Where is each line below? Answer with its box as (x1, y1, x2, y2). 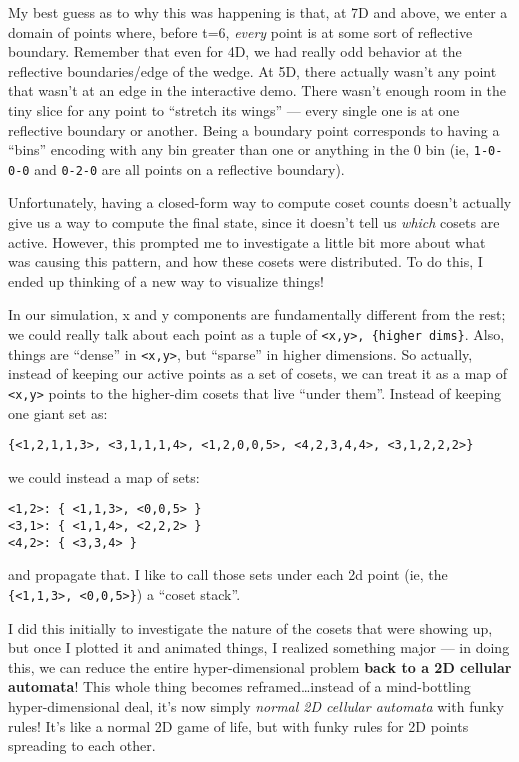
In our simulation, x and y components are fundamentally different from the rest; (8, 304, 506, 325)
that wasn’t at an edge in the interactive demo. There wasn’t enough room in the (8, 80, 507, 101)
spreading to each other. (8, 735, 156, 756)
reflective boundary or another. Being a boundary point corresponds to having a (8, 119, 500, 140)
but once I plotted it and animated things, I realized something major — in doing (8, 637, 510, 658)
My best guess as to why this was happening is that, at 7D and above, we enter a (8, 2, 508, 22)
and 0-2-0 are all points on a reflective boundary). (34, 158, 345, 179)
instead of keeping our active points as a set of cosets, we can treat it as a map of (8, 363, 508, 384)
...
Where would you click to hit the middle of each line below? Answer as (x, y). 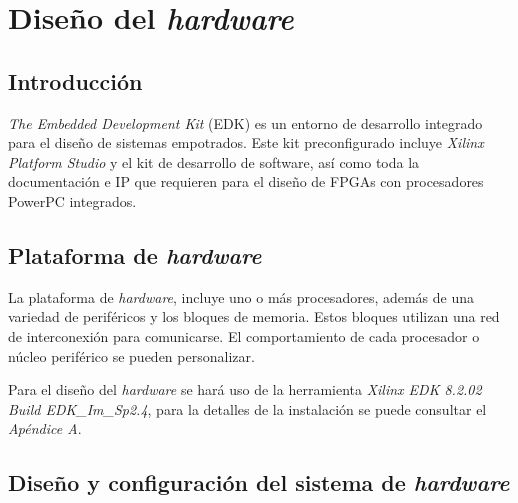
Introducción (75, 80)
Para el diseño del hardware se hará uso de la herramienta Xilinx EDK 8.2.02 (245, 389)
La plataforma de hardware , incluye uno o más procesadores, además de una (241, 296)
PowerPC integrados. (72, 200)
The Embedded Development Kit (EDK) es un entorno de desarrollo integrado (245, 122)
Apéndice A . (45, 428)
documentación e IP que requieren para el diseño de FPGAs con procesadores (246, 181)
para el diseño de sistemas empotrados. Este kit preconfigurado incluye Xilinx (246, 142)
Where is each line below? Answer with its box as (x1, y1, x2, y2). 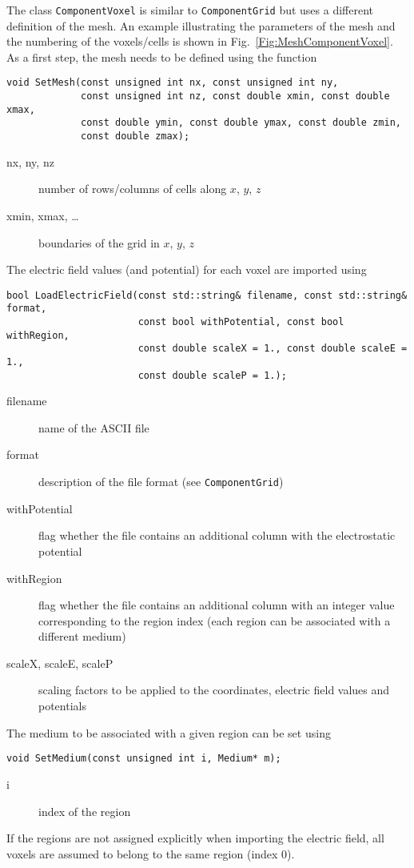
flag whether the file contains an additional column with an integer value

### To do
Lines from the records above that hold "procesadores" are the ones to list.

### The completed task
La plataforma de hardware , incluye uno o más procesadores, además de una (241, 296)
documentación e IP que requieren para el diseño de FPGAs con procesadores (246, 181)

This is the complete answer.